Task material:

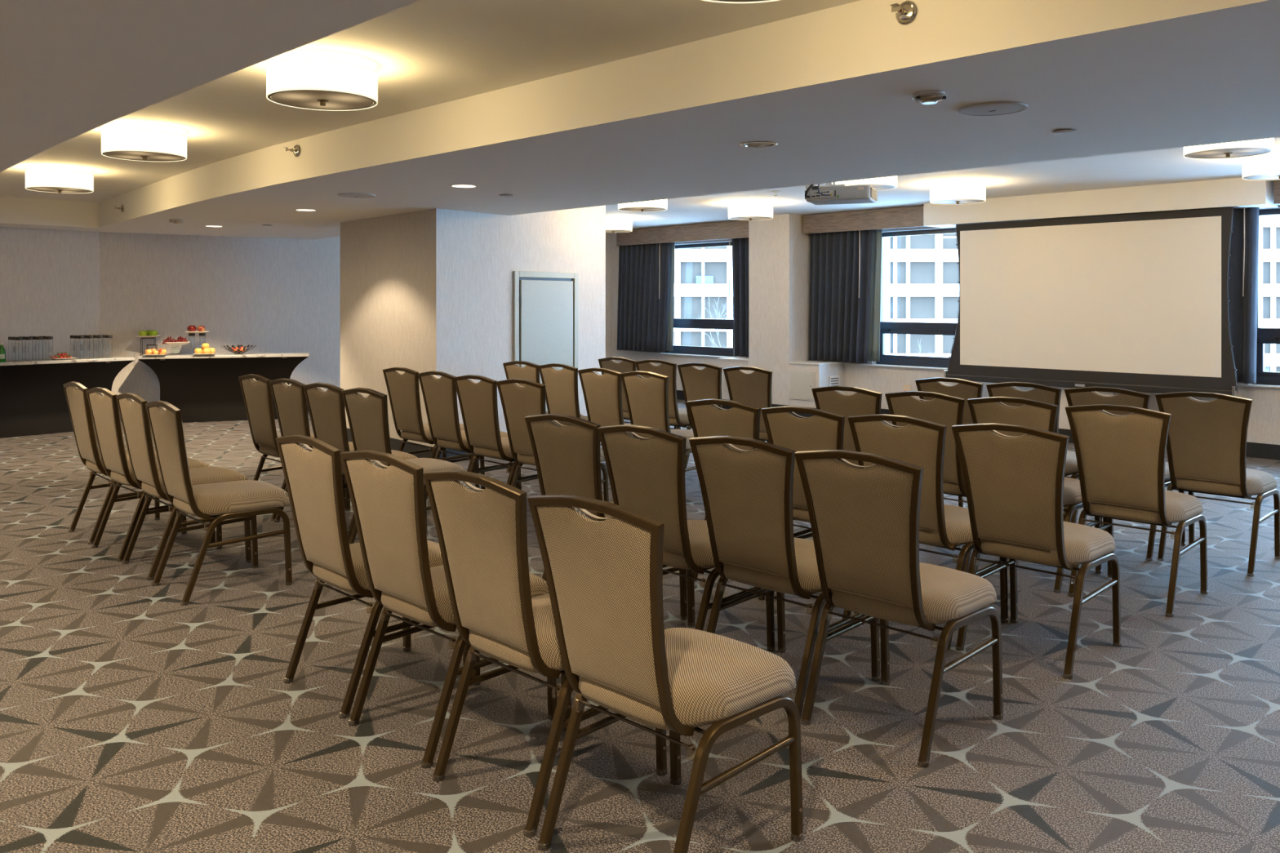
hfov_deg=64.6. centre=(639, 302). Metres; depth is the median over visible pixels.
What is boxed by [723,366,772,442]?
banquet chair
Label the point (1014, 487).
banquet chair
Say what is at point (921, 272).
office building
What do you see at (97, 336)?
water bottle
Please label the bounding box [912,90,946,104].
smoke detector
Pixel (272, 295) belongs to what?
wall
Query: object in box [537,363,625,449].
banquet chair
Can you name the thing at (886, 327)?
window
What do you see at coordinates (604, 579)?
banquet chair
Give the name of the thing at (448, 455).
baseboard
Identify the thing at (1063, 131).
sprinkler cover
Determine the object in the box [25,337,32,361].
water bottle
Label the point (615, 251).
wall
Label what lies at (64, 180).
drum ceiling light
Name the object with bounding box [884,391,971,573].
banquet chair
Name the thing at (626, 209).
diffuser
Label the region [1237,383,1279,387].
trim
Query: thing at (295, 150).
sprinkler
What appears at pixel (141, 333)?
apple
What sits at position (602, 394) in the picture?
banquet chair
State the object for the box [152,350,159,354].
peach
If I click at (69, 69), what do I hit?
soffit
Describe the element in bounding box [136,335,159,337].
square plate
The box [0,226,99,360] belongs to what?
wall
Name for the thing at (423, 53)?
ceiling
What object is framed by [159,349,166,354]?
peach
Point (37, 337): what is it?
water bottle
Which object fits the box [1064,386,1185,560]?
banquet chair
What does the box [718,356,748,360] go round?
trim
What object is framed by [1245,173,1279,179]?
diffuser
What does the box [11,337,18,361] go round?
water bottle
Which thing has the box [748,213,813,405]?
wall
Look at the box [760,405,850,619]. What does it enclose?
banquet chair
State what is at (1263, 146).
drum ceiling light
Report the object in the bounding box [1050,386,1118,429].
wall
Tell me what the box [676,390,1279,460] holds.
baseboard
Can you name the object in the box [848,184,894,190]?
diffuser
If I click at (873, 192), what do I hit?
vent
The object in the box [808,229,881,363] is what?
window curtain
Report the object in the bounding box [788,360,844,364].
trim
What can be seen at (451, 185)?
recessed light
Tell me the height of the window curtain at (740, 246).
1.810 m
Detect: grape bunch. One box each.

What you should do:
Reproduce the listing above exactly from the line containing "Name the object with" through its last line, with both of those lines included.

Solution to this task:
Name the object with bounding box [884,391,971,573].
banquet chair
Name the thing at (626, 209).
diffuser
Label the region [1237,383,1279,387].
trim
Query: thing at (295, 150).
sprinkler
What appears at pixel (141, 333)?
apple
What sits at position (602, 394) in the picture?
banquet chair
State the object for the box [152,350,159,354].
peach
If I click at (69, 69), what do I hit?
soffit
Describe the element in bounding box [136,335,159,337].
square plate
The box [0,226,99,360] belongs to what?
wall
Name for the thing at (423, 53)?
ceiling
What object is framed by [159,349,166,354]?
peach
Point (37, 337): what is it?
water bottle
Which object fits the box [1064,386,1185,560]?
banquet chair
What does the box [718,356,748,360] go round?
trim
What object is framed by [1245,173,1279,179]?
diffuser
What does the box [11,337,18,361] go round?
water bottle
Which thing has the box [748,213,813,405]?
wall
Look at the box [760,405,850,619]. What does it enclose?
banquet chair
State what is at (1263, 146).
drum ceiling light
Report the object in the bounding box [1050,386,1118,429].
wall
Tell me what the box [676,390,1279,460] holds.
baseboard
Can you name the object in the box [848,184,894,190]?
diffuser
If I click at (873, 192), what do I hit?
vent
The object in the box [808,229,881,363] is what?
window curtain
Report the object in the bounding box [788,360,844,364].
trim
What can be seen at (451, 185)?
recessed light
Tell me the height of the window curtain at (740, 246).
1.810 m
Detect: grape bunch. One box each.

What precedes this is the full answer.